Feds charge Edinburg doctor, employee with healthcare fraud

Osama Balhir Nahas and Isabel Moreno Pruneda

An Edinburg physician and one of his employees were arrested by federal agents Friday on multiple charges of health care fraud, conspiracy to receive illegal remuneration and aggravated identity theft.

A federal grand jury handed up a 15-count indictment against Dr. Osama Balhir Nahas, 67, and his employee, Isabel Moreno Pruneda, 50, on Tuesday, according to a news release from the U.S. Attorney’s Office. The indictment has yet to be unsealed.

The pair are accused of participating in a conspiracy that resulted in some $3.5 million in fraudulent claims billed to Medicare via Nahas’ medical practice at Crosspoint Medical Clinic in Edinburg.

“Nahas allegedly paid kickbacks to various adult day care companies to gain Medicare beneficiary information under the guise of providing medical services,” the news release states.

“Nahas, Pruneda and other co-conspirators used their access to adult day care facilities to perform a variety of unnecessary medical tests and procedures and order prescriptions for expensive medications that were not needed,” it further states.

The alleged scheme targeted elderly and disabled patients, many of whom already had primary care physicians who were unaware of the examinations Nahas and his co-conspirators were conducting on them.

Both the doctor and Pruneda also allegedly accepted kickbacks from “marketers” who ordered laboratory tests and prescriptions that weren’t needed or wanted by the patients. In furtherance of the scheme, Pruneda allegedly forged patient consent forms for the tests.

Both Nahas and Pruneda are each charged with seven counts of health care fraud and conspiracy to commit heath care fraud, as well as one count of conspiracy to receive illegal remunerations. They face up to 10 years in prison for the first seven counts, and up to five years for the latter count.

They are also both charged with aggravated identity theft, which carries a mandatory minimum sentence of two years in prison.

This is not the first time Nahas has found himself — and his medical practice — at the center of fraud allegations.

In 2017, and again in 2019, the doctor was charged with similar crimes by state officials.

On May 9, 2017, Nahas was indicted on two counts of Medicaid fraud resulting in $200,000 or more in fraudulent billings, a first-degree felony.

The scheme allegedly took place between Jan. 1, 2009 and Feb. 27, 2012.

According to the indictment, Nahas knowingly billed Medicaid for physical therapy sessions that were carried out by unlicensed practitioners.

He also submitted “claims with a false place of service location… that permitted Crosspoint Medical Clinic to receive payment under the Texas Medicaid program that it was not authorized to receive or that was greater than the payment that was authorized.”

Both charges were dismissed the following year, on May 10, 2018, “in the interest of justice,” according to court records.

But less than a year later, on March 19, 2019, a new grand jury returned a four-count indictment against Nahas, as well as a separate one-count indictment against his co-conspirator, Gerardo J. Jackson.
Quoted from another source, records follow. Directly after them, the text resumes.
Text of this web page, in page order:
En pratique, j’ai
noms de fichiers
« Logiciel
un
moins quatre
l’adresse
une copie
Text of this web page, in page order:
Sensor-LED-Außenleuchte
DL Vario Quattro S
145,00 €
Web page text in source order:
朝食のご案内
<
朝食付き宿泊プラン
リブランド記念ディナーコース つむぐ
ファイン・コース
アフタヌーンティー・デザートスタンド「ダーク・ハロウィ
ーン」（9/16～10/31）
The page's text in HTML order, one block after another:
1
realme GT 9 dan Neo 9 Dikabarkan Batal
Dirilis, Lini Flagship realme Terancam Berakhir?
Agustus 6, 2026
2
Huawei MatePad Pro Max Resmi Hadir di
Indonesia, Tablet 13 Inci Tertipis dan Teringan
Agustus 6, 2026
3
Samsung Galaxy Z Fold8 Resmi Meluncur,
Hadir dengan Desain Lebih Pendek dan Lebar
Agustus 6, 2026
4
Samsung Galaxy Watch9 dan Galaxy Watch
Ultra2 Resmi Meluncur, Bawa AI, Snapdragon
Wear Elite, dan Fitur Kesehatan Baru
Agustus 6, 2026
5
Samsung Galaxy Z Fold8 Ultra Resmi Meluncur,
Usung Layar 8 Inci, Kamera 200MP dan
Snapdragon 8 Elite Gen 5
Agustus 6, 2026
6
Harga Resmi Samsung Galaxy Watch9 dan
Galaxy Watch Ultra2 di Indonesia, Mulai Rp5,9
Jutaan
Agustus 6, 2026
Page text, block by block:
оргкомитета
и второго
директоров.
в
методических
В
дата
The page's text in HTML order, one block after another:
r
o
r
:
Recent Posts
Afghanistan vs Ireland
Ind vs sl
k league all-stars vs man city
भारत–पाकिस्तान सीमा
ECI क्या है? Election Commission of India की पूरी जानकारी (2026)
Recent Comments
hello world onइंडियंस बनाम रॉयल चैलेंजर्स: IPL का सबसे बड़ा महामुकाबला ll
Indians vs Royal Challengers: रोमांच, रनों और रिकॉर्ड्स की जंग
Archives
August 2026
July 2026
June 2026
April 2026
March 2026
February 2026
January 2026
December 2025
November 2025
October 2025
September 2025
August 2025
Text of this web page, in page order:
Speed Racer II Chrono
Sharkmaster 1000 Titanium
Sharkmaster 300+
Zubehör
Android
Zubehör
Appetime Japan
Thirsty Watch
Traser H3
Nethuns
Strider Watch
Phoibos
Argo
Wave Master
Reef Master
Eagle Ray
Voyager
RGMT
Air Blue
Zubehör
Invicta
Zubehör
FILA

In this second indictment against the doctor, he was again accused of ordering physical therapy sessions for his patients that were conducted by employees who “did not hold licenses to perform physical therapy and had not received formal training or study.”

The doctor also did not obtain the patients’ consent for the treatments.
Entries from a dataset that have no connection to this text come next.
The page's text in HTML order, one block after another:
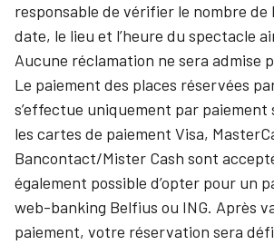
responsable de vérifier le nombre de
date, le lieu et l’heure du spectacle
Aucune réclamation ne sera admise
Le paiement des places réservées
s’effectue uniquement par paiement
les cartes de paiement Visa,
Bancontact/Mister Cash sont
également possible d’opter pour un
web-banking Belfius ou ING. Après
paiement, votre réservation sera
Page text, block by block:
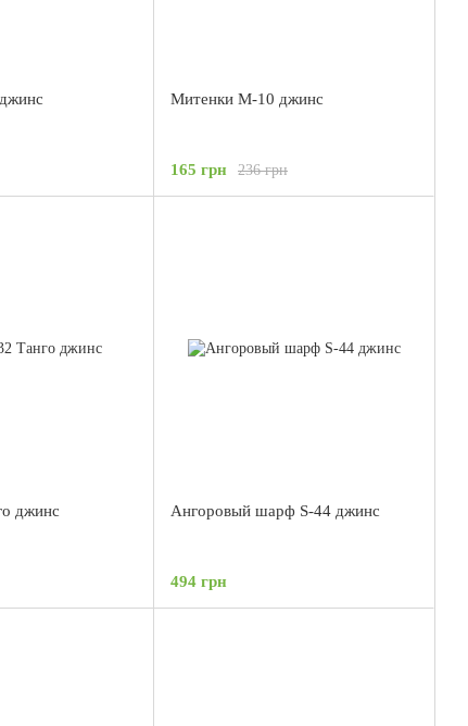
Митенки М-10 джинс
236 грн
165 грн
джинс Ангоровый шарф S-44 джинс
494 грн
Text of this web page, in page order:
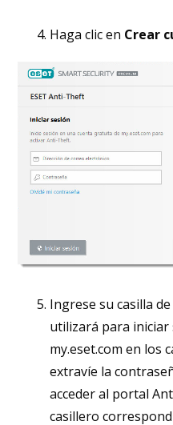
Haga clic en Crear
Ingrese su casilla
utilizará para iniciar
my.eset.com en los
extravíe la
acceder al portal
casillero
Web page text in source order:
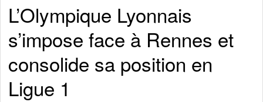
L’Olympique Lyonnais
s’impose face à Rennes et
consolide sa position en
Ligue 1
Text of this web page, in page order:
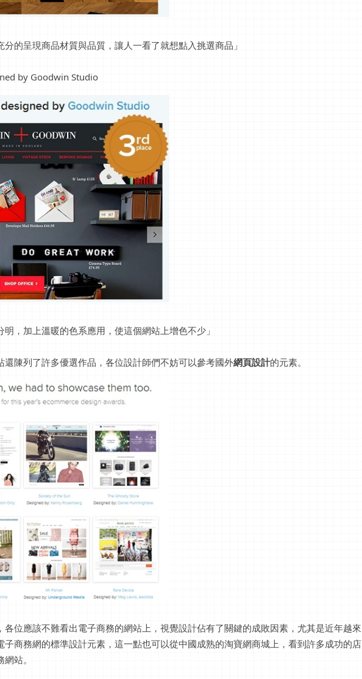
分的呈現商品材質與品質，讓人一看了就想點入挑選商品」
by Goodwin Studio
明，加上溫暖的色系應用，使這個網站上增色不少」
陳列了許多優選作品，各位設計師們不妨可以參考國外網頁設計的元素。
位應該不難看出電子商務的網站上，視覺設計佔有了關鍵的成敗因素，尤其是近年越來
子商務網的標準設計元素，這一點也可以從中國成熟的淘寶網商城上，看到許多成功的店
站。
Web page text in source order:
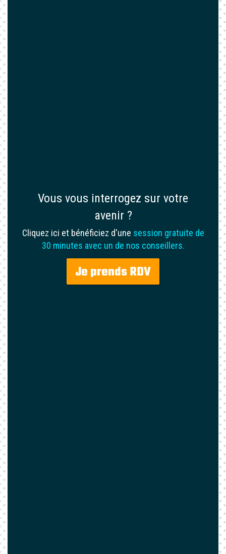
Vous vous interrogez sur votre
avenir ?
Cliquez ici et bénéficiez d'une session gratuite de
30 minutes avec un de nos conseillers.
Je prends RDV
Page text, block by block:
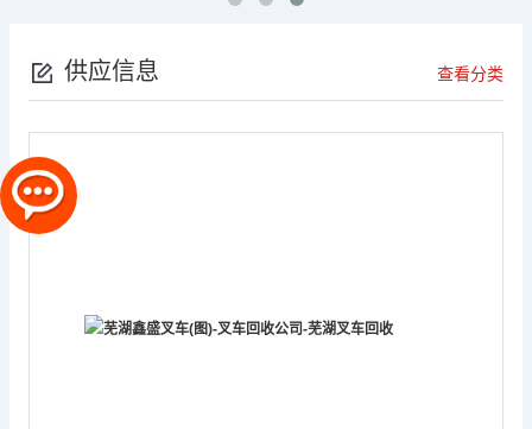
供应信息 查看分类
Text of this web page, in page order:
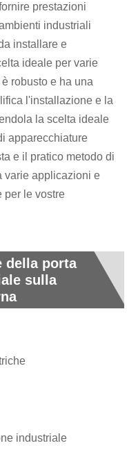
prestazioni
industriali
installare e
ideale per varie
robusto e ha una
l'installazione e la
la scelta ideale
apparecchiature
e il pratico metodo di
varie applicazioni e
per le vostre
della porta
sulla
industriale
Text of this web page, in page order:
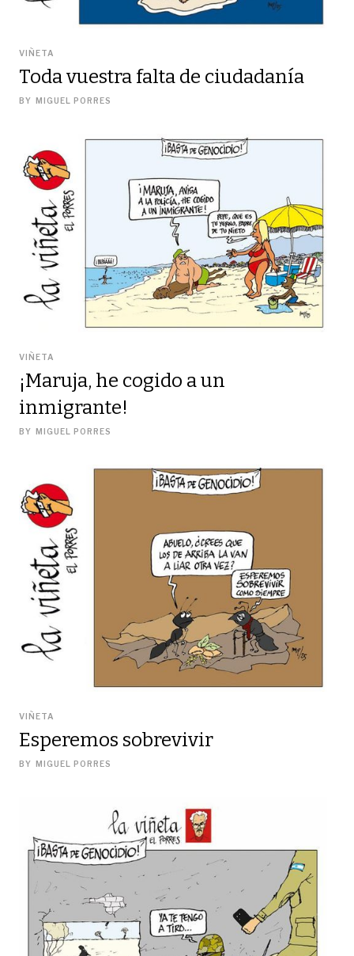
VIÑETA
Toda vuestra falta de ciudadanía
BY MIGUEL PORRES
VIÑETA
¡Maruja, he cogido a un
inmigrante!
BY MIGUEL PORRES
VIÑETA
Esperemos sobrevivir
BY MIGUEL PORRES
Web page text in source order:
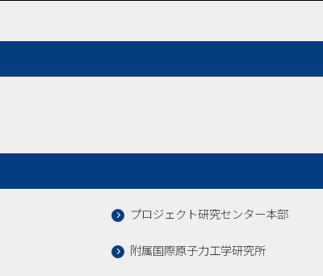
プロジェクト研究センター本部
附属国際原子力工学研究所
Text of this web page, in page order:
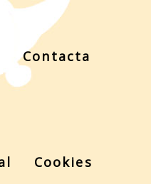
Contacta
Cookies
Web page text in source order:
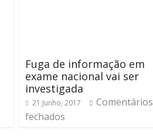
Fuga de informação em
exame nacional vai ser
investigada
21 Junho, 2017
Comentários
fechados
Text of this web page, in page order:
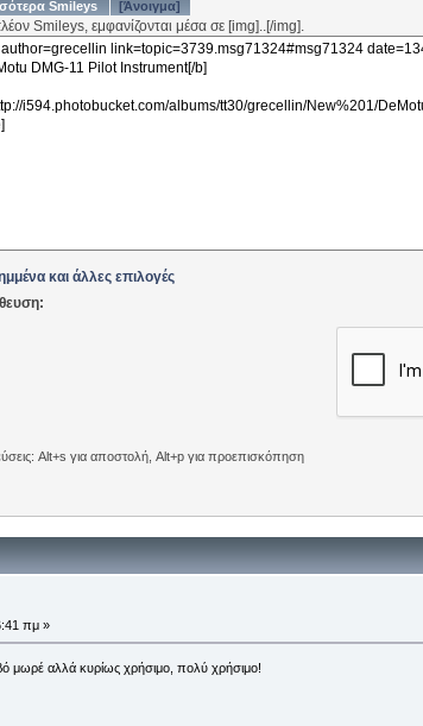
Smileys [Άνοιγμα]
Smileys, εμφανίζονται μέσα σε [img]..[/img].
και άλλες επιλογές
Alt+s για αποστολή, Alt+p για προεπισκόπηση
πμ »
μωρέ αλλά κυρίως χρήσιμο, πολύ χρήσιμο!

Nahas submitted between $20,000 and $100,000 in fraudulent bills to Medicaid during the scheme, which lasted from Jan. 1, 2011 through July 31, 2012, according to the second indictment.

But again, the doctor avoided trial and, potentially, jail time.
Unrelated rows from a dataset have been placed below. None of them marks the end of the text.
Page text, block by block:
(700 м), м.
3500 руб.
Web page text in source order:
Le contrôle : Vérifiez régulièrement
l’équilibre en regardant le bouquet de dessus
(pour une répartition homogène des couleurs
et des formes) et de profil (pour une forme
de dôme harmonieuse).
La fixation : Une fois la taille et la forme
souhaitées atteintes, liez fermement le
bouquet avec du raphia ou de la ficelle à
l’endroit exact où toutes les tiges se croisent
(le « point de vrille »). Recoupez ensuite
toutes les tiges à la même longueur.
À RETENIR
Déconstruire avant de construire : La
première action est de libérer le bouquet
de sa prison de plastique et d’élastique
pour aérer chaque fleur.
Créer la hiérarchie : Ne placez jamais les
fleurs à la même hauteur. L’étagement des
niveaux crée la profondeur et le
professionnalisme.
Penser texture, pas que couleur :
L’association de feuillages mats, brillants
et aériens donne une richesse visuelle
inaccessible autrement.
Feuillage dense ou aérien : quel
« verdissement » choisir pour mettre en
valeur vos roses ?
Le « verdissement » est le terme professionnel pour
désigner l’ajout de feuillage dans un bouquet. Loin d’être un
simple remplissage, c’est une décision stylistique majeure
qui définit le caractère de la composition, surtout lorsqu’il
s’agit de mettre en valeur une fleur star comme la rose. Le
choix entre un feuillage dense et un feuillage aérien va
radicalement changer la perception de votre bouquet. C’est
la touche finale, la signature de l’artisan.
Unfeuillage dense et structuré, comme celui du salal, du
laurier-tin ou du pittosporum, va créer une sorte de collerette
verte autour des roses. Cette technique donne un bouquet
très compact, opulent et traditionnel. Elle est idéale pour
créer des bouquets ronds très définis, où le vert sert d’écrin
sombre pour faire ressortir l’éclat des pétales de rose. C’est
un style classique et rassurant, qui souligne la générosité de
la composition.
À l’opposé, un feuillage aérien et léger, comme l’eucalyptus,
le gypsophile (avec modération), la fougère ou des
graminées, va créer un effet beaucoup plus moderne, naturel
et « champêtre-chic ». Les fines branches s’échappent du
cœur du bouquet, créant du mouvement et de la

Instead, all four of the 2019 charges — each 2nd degree felonies — were dismissed on Aug. 4, 2021 at the request of the Texas Attorney General’s Office in exchange for Nahas’ agreement to pay $44,421.80 in restitution.

His co-conspirator, Jackson, received the same deal.

It remains unclear, however, if the federal charges announced against Nahas on Friday are new allegations, or if they came as a result of the so-called “dual sovereignty doctrine,” which allows the federal government to pursue criminal charges based on the same crimes that have previously been prosecuted by the state.

The U.S. Supreme Court has held that the federal and state governments each have independent “sovereignty” to prosecute the same offense without violating double jeopardy.

Nahas and Pruneda are expected to make their initial appearances before a federal magistrate judge on Monday morning.